[Start of section]

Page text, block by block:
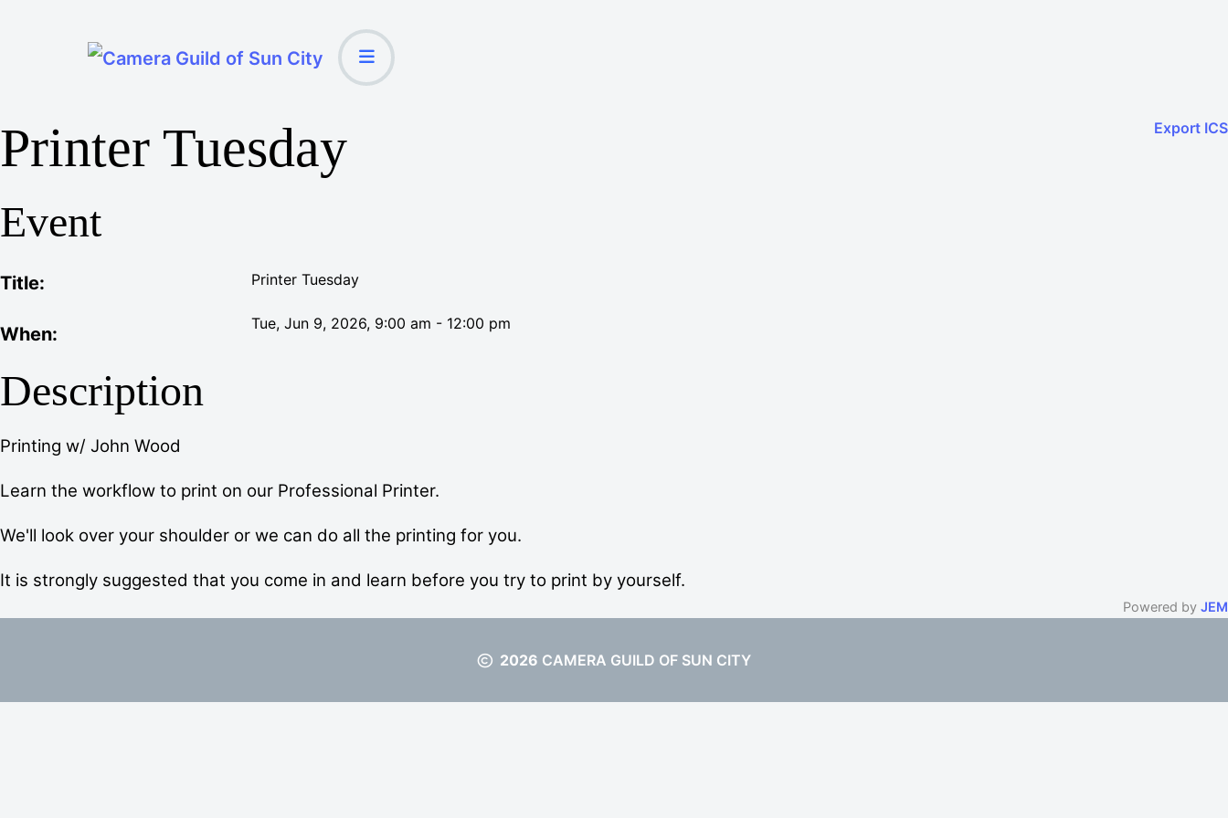
Export ICS
Printer Tuesday
Event
Title: Printer Tuesday
When: Tue, Jun 9, 2026, 9:00 am - 12:00 pm
Description
Printing w/ John Wood
Learn the workflow to print on our Professional Printer.
We'll look over your shoulder or we can do all the printing for you.
It is strongly suggested that you come in and learn before you try to print by yourself.
Powered by JEM
2026 CAMERA GUILD OF SUN CITY
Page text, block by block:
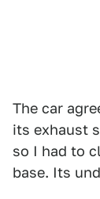
The car
its exhaust
so I had to
base. Its

[End of section]

Line by line, retype the records above exactly, minus the images.

Page text, block by block:
Export ICS
Printer Tuesday
Event
Title: Printer Tuesday
When: Tue, Jun 9, 2026, 9:00 am - 12:00 pm
Description
Printing w/ John Wood
Learn the workflow to print on our Professional Printer.
We'll look over your shoulder or we can do all the printing for you.
It is strongly suggested that you come in and learn before you try to print by yourself.
Powered by JEM
2026 CAMERA GUILD OF SUN CITY
Page text, block by block:
The car
its exhaust
so I had to
base. Its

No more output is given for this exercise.